Others who shine in the film include Lashana Lynch, who plays Carol’s best friend Maria Lambeau, and then Akira Akbar who plays Monica Lambeau, Maria’s daughter and the future hero Photon. Ben Mendelson kills it as the Skrull leader Telos, and Jude Law does a fair job as Yon-Rogg, who has more layers than he lets on at first.
At this point, you’re likely thinking, “Why doesn’t he mention Brie Larson?” And the answer is that I wanted to save a spot for her, because kind of ironically…Brie was at her best when people were around her.
I want you to think about any major Marvel character who has had a major role in one of the films. Male or female. There are scenes where the actor or actress truly shows off their acting chops and proves why they have that role. For Brie Larson as Carol…she honestly didn’t have that for me.
Don’t get me wrong! Brie was more than competent as Carol, showing off her confidence, her witty side, her strength of character and more. But at times, it felt like a hollow performance. Her best scenes for me was when she was with Fury, or Yon-Rogg, or the Skrulls, or Maria, or a hilarious scene with Minerva, and so on and so forth. She was kind of defined by the ensemble when it should be the other way around.
And before someone says, “He hates women!” First, grow up. Second, I LOVED Scarlett Johansson as Black Widow before the odd Hulk romance which betrayed the character. Evangeline Lilly is great as Hope Van Dyne, Zoe Saldana is amazing as Gamora and Tessa Thompson KILLED IT as Valkyrie in Thor Ragnarok. But the difference between them and Brie is that they all shined OUTSIDE of being near the main character, which made them even greater. Brie didn’t do that for me, she didn’t have a solo scene that defined her character that much. And that’s my opinion on the matter and mine alone.
Ironically, the MVPs for the film for me were the Skrulls. Not just Ben Mendelson, but all of them. There were a lot of great nods to the comics, including their shape-shifting abilities, and yet, they were also given time to truly form as characters, especially Telos.
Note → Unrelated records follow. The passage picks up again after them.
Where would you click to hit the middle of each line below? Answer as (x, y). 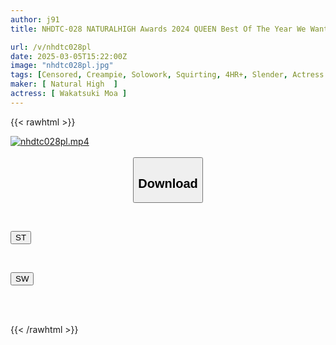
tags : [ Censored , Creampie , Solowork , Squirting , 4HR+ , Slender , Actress (167, 75)
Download (168, 183)
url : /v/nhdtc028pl (51, 47)
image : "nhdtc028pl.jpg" (62, 66)
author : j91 (35, 19)
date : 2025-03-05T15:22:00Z (69, 56)
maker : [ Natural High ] (64, 84)
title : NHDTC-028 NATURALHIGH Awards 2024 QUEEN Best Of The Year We (158, 29)

Which is something Marvel forgets to do at times. And yeah, there’s a lot of comedy that goes with the shapeshifting.
Ah, but what would Captain Marvel review be without talking about the comedy of the Marvel film? Yes, there is a comedy, and yes, at times it is too much. But I’ll give the film credit, they play it off well. However, at times they get a little to “nudge nudge” in terms of canon and how to defy expectations. Goose. That’s all I’m saying.
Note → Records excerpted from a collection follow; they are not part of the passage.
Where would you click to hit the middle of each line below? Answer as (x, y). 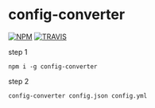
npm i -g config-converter (53, 66)
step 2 (19, 81)
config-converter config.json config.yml (78, 96)
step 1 (18, 52)

Oh, and without getting into spoilers, if you think that what happens with Goose is great, but what Aquaman did with Toppo the Octopus is bad? You’re part of the problem.
Special props though to both the SFX team and the costume designers. The Kree, Carol, the Skrulls, the Supreme Intelligence and more were all done rather epically. And when Carol gets her suit, you can’t help but smile.
Aside from my thoughts on Brie Larson (again, she was good in the role, just not great in my mind), the other major faults with Captain Marvel lie in the pace of it. The beginning and ending are intense and quick. But then in the middle, it really drags on at times, and it almost hurts one of the big twists in the movie. Also, they made some questionable decisions in regards to a key piece of Marvel Cinematic Universe history and how it ties into the plot.
Still, for all its faults, Captain Marvel is a very solid film. It’s not the best one out there, and I wouldn’t even go and say that it helps “breaks boundaries” and all of that. But it never really needed to, that was the pressure media and news outlets put on it. You should go to a Marvel movie to enjoy it, and in that regard, Captain Marvel soars.
Captain Marvel Review
While not the best Marvel film ever, Captain Marvel brings an important hero to the fold in a big way. And its strengths outweigh its weaknesses more often than not.